Sydney and Melbourne's prices decline as Brisbane becomes Australia's hottest property market. The latest property results are in from Domain's March 2022 House Price Report.






Domain March 2022 House Price Report


Last year, the sunshine state's whopper of an increase added over $550 a day in value to both houses and units. A record-high median price gave Brissy the title of fastest housing price growth so far this year. 



In most states, the pricier end of realty town has seen declines over the first quarter this year, as impending interest rate rises gave big spenders a cause for pause.



Slowing auction clearance rates are around 60% from recent 80% highs as signs appear for a possible dramatic drop in house prices nationally.


March 2022 House Price Report

View the complete report here



A slowed-down market gives first-time buyers a chance to own a home


Once the tight competition wanes and we are purchasing within a fully stocked market again, the pressure to buy will remove that fear. Buyers may be able to take a breath and look around a little more for both the perfect home and mortgage lender.



Agents and vendors will attempt to hold out for a higher sale, but as the market starts to settle after a 40-year upswing, buyers will gain the upper hand and may find settlement a less expensive experience. 



The consensus is in – Are we are in for a decline, settling, or a re-set of insane housing prices?


We will see more realistic sales coming into play over the coming months as cost-of-living pressures increase. We choose a new PM, and banks start lifting mortgage rates to maintain shareholder confidence and profitability.

$20 billion profit last year is still not adequate


Forget about Covid, floods, elections, or the Reserve Bank. Gauging lenders with high rates are back on the cards and coming to your inbox soon.


The top four: CBA, Westpac, NAB and ANZ (and most other banks), run a too tight race, and you cannot tell them apart. Sadly only alt-banks and new tech offer some kind of reprieve. 

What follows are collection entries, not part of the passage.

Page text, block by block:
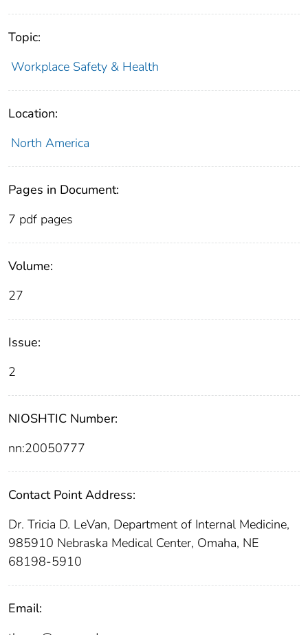
Topic:
Workplace Safety & Health
Location:
North America
Pages in Document:
7 pdf pages
Volume:
27
Issue:
2
NIOSHTIC Number:
nn:20050777
Contact Point Address:
Dr. Tricia D. LeVan, Department of Internal Medicine,
985910 Nebraska Medical Center, Omaha, NE
68198-5910
Email:
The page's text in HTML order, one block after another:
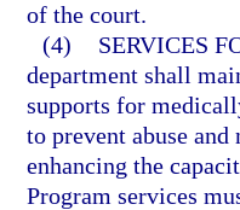
of the court.
(4)
SERVICES
department shall
supports for
to prevent abuse
enhancing the
Program services
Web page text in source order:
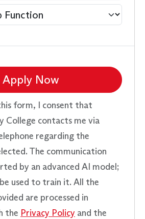
Apply Now
form, I consent that
College contacts me via
regarding the
The communication
by an advanced AI model;
used to train it. All the
are processed in
the Privacy Policy and the
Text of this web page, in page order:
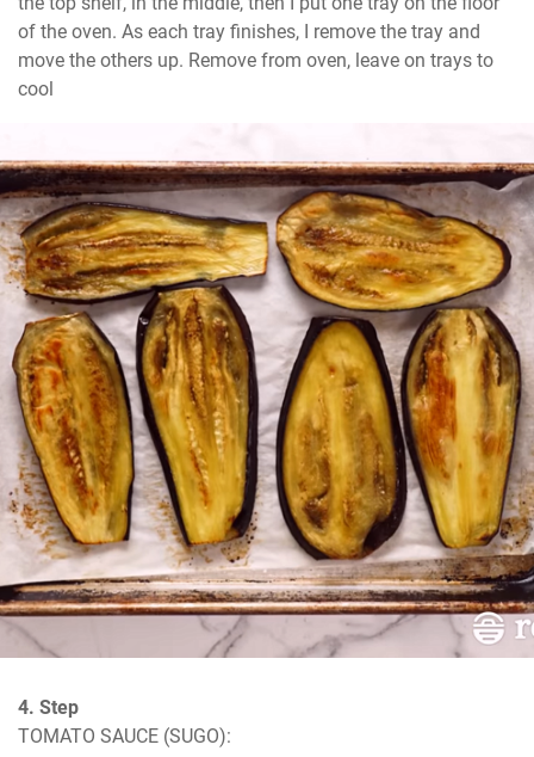
of the oven. As each tray finishes, I remove the tray and
move the others up. Remove from oven, leave on trays to
cool
4. Step
TOMATO SAUCE (SUGO):
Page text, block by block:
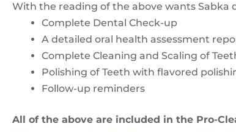
With the reading of the above wants Sabka
Complete Dental Check-up
A detailed oral health assessment
Complete Cleaning and Scaling of
Polishing of Teeth with flavored
Follow-up reminders
All of the above are included in the Pro-
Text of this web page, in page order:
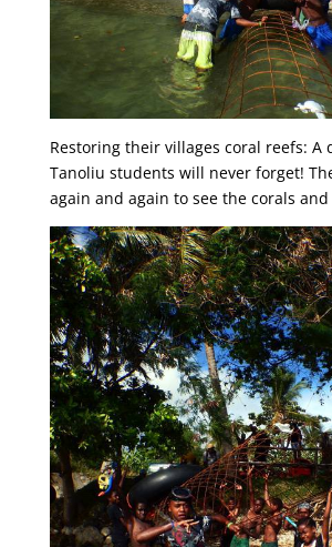
Restoring their villages coral reefs: A
Tanoliu students will never forget!
again and again to see the corals and
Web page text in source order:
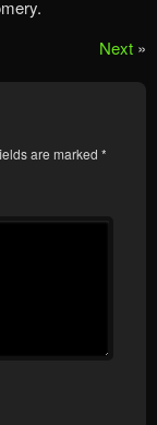
Next »
are marked *
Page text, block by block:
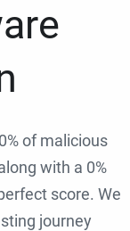
of malicious
with a 0%
score. We
journey
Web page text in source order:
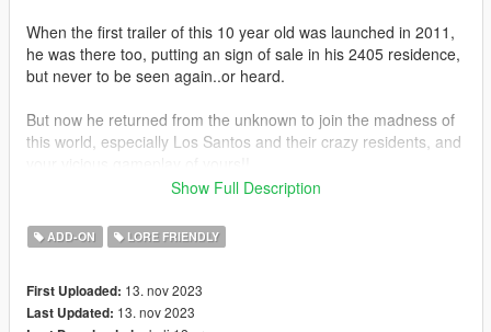
When the first trailer of this 10 year old was launched in 2011,
he was there too, putting an sign of sale in his 2405 residence,
but never to be seen again..or heard.
But now he returned from the unknown to join the madness of
this world, especially Los Santos and their crazy residents, and
you show you the good old times with a big dose of 'Gabagool,
Conspiracy Theories, Blondies in 80's and 90's commercials,
December trailer and the 2024 events, but he knows! So watch
ya waiting for! Get along with Busicas in his unforseen
Show Full Description
ADD-ON LORE FRIENDLY
First Uploaded: 13. nov 2023
Last Updated: 13. nov 2023
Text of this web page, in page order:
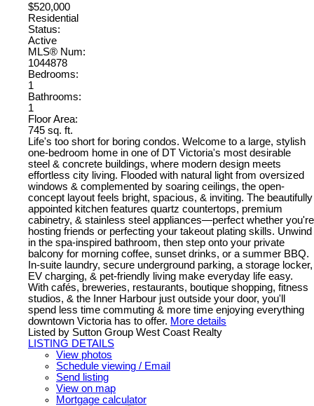
$520,000
Residential
Status:
Active
MLS® Num:
1044878
Bedrooms:
1
Bathrooms:
1
Floor Area:
745 sq. ft.
Life's too short for boring condos. Welcome to a large, stylish
one-bedroom home in one of DT Victoria's most desirable
steel & concrete buildings, where modern design meets
effortless city living. Flooded with natural light from oversized
windows & complemented by soaring ceilings, the open-
concept layout feels bright, spacious, & inviting. The beautifully
appointed kitchen features quartz countertops, premium
cabinetry, & stainless steel appliances—perfect whether you're
hosting friends or perfecting your takeout plating skills. Unwind
in the spa-inspired bathroom, then step onto your private
balcony for morning coffee, sunset drinks, or a summer BBQ.
In-suite laundry, secure underground parking, a storage locker,
EV charging, & pet-friendly living make everyday life easy.
With cafés, breweries, restaurants, boutique shopping, fitness
studios, & the Inner Harbour just outside your door, you'll
spend less time commuting & more time enjoying everything
downtown Victoria has to offer. More details
Listed by Sutton Group West Coast Realty
LISTING DETAILS
View photos
Schedule viewing / Email
Send listing
View on map
Mortgage calculator
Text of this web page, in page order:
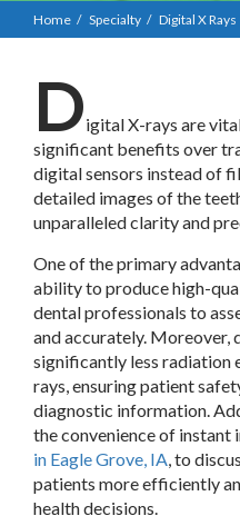
Home Specialty Digital X Rays
Digital X-rays are
significant benefits over
digital sensors instead of
detailed images of the
unparalleled clarity and
One of the primary
ability to produce high-
dental professionals to
and accurately. Moreover,
significantly less radiation
rays, ensuring patient
diagnostic information.
the convenience of instant
in Eagle Grove, IA, to
patients more efficiently
health decisions.
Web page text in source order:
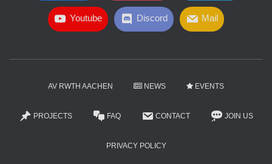
Youtube Discord Mail
AV RWTH AACHEN NEWS EVENTS
PROJECTS FAQ CONTACT JOIN US
PRIVACY POLICY
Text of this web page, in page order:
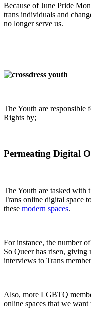
Because of June Pride
trans individuals and
no longer serve us.
The Youth are responsible
Rights by;
Permeating Digital
The Youth are tasked with
Trans online digital space
these modern spaces.
For instance, the number
So Queer has risen,
interviews to Trans
Also, more LGBTQ
online spaces that we
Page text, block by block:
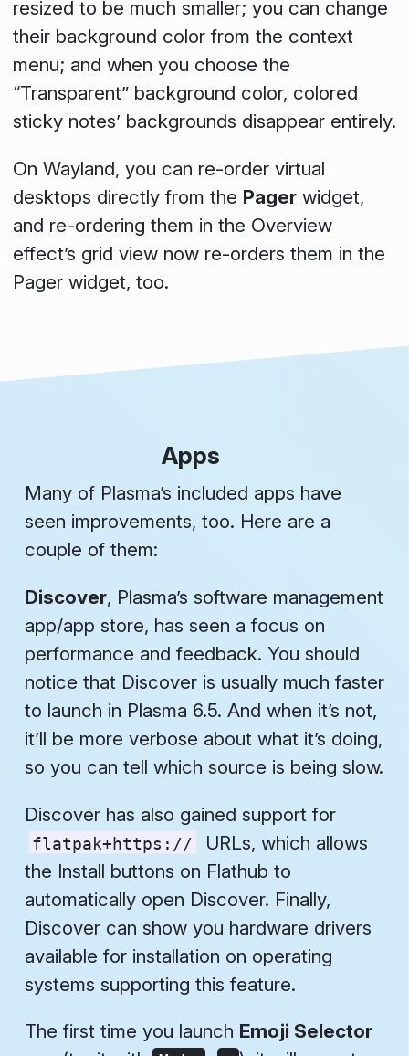
resized to be much smaller; you can change
their background color from the context
menu; and when you choose the
“Transparent” background color, colored
sticky notes’ backgrounds disappear entirely.
On Wayland, you can re-order virtual
desktops directly from the Pagerwidget,
and re-ordering them in the Overview
effect’s grid view now re-orders them in the
Pager widget, too.
Apps
Many of Plasma’s included apps have
seen improvements, too. Here are a
couple of them:
Discover, Plasma’s software management
app/app store, has seen a focus on
performance and feedback. You should
notice that Discover is usually much faster
to launch in Plasma 6.5. And when it’s not,
it’ll be more verbose about what it’s doing,
so you can tell which source is being slow.
Discover has also gained support for
flatpak+https://
URLs, which allows
the Install buttons on Flathub to
automatically open Discover. Finally,
Discover can show you hardware drivers
available for installation on operating
systems supporting this feature.
The first time you launch Emoji Selector
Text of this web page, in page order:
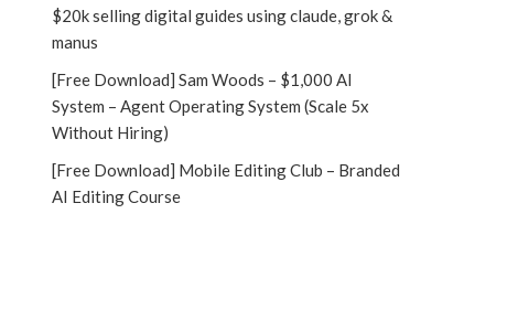
$20k selling digital guides using claude, grok &
manus
[Free Download] Sam Woods – $1,000 AI
System – Agent Operating System (Scale 5x
Without Hiring)
[Free Download] Mobile Editing Club – Branded
AI Editing Course
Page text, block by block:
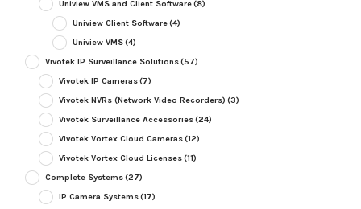
Uniview VMS and Client Software(8)
Uniview Client Software(4)
Uniview VMS(4)
Vivotek IP Surveillance Solutions(57)
Vivotek IP Cameras(7)
Vivotek NVRs (Network Video Recorders) (3)
Vivotek Surveillance Accessories(24)
Vivotek Vortex Cloud Cameras(12)
Vivotek Vortex Cloud Licenses(11)
Complete Systems(27)
IP Camera Systems(17)
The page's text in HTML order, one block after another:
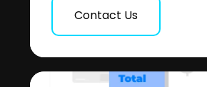
Contact Us
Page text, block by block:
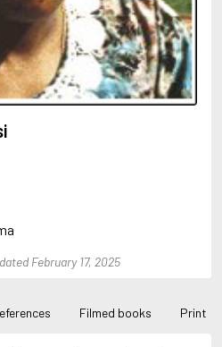
February 17, 2025
Filmed books Print
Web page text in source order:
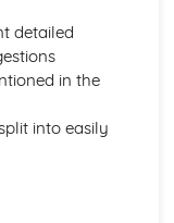
detailed
in the
into easily
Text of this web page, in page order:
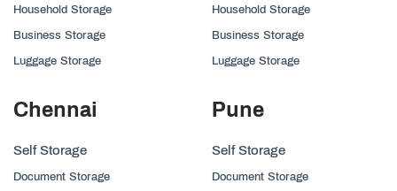
Household Storage
Business Storage
Luggage Storage
Household Storage
Business Storage
Luggage Storage
Chennai
Self Storage
Document Storage
Pune
Self Storage
Document Storage
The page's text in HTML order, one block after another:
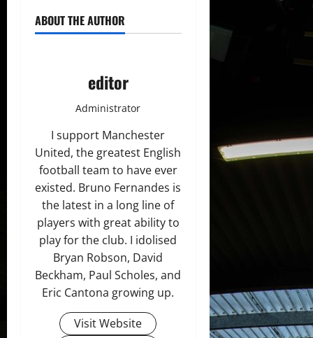
ABOUT THE AUTHOR
editor
Administrator
I support Manchester
United, the greatest English
football team to have ever
existed. Bruno Fernandes is
the latest in a long line of
players with great ability to
play for the club. I idolised
Bryan Robson, David
Beckham, Paul Scholes, and
Eric Cantona growing up.
Visit Website
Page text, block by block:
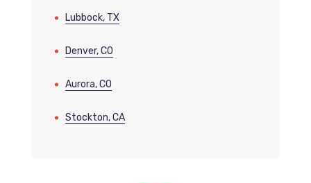
Lubbock, TX
Denver, CO
Aurora, CO
Stockton, CA
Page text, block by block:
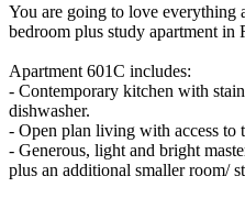
You are going to love everything
bedroom plus study apartment in
Apartment 601C includes:
- Contemporary kitchen with
dishwasher.
- Open plan living with access to
- Generous, light and bright
plus an additional smaller room/
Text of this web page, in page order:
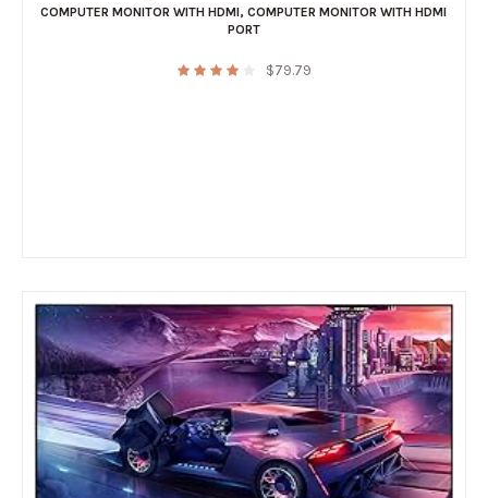
COMPUTER MONITOR WITH HDMI,COMPUTER MONITOR WITH HDMI
PORT
$79.79
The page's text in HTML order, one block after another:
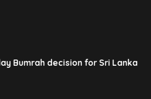
Bumrah decision for Sri Lanka
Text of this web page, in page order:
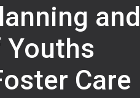
and
Youths
Care
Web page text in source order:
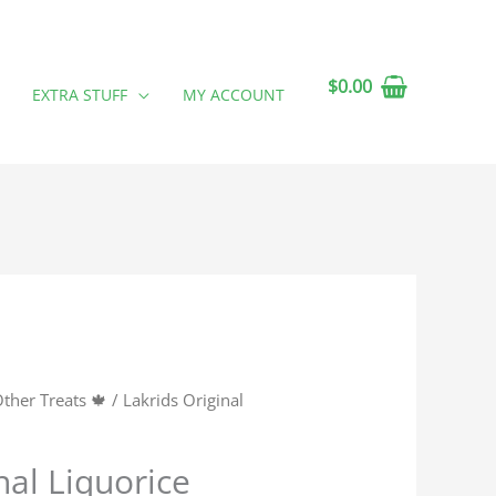
EXTRA STUFF MY ACCOUNT $0.00
Treats 🍁 / Lakrids Original
Liquorice

Homeownership, excessive-high rents, and a complete lack of properties nationwide have somehow brought these knuckleheads to a boardroom to show complete separation of reality to their core customers. 



True colours start to sow once more, and we will see, possibly starting in a matter of just days, our interest rates go up and up and up and up! 



Have a chat with your lender, mortgage broker or bank of Mum and Dad to start looking into alternatives, changing lenders, or minimising any losses incurred from any changes to your mortgage or new application. 


Investors can find additional profit opportunities to minimise bill shock.


Options available are everywhere, and it's wise to get in early and stay ahead of the shenanigans coming, even if they turn out to be incorrect or we see another year of profit-defying rental investments. 



There is no reason not to investigate ways you can put a few extra bucks into your pocket. Alternative arrangements, new tech, non-bank or new real estate platforms like ours offer new services and ways to reduce or minimise costs and third-party necessities and add thousands of dollars to your investment portfolio annually. 



Either way, if house price changes, business costs, or other factors limiting you from making more money from your investment occurs, there are ways of saving thousands, and re-directing new expenses, so you do not absorb them. 



A phone call, visit your bank/broker or a google search to find new ways of operating your rental business and property portfolio to alleviate any forthcoming costs you may not be able to pass on to a tenant.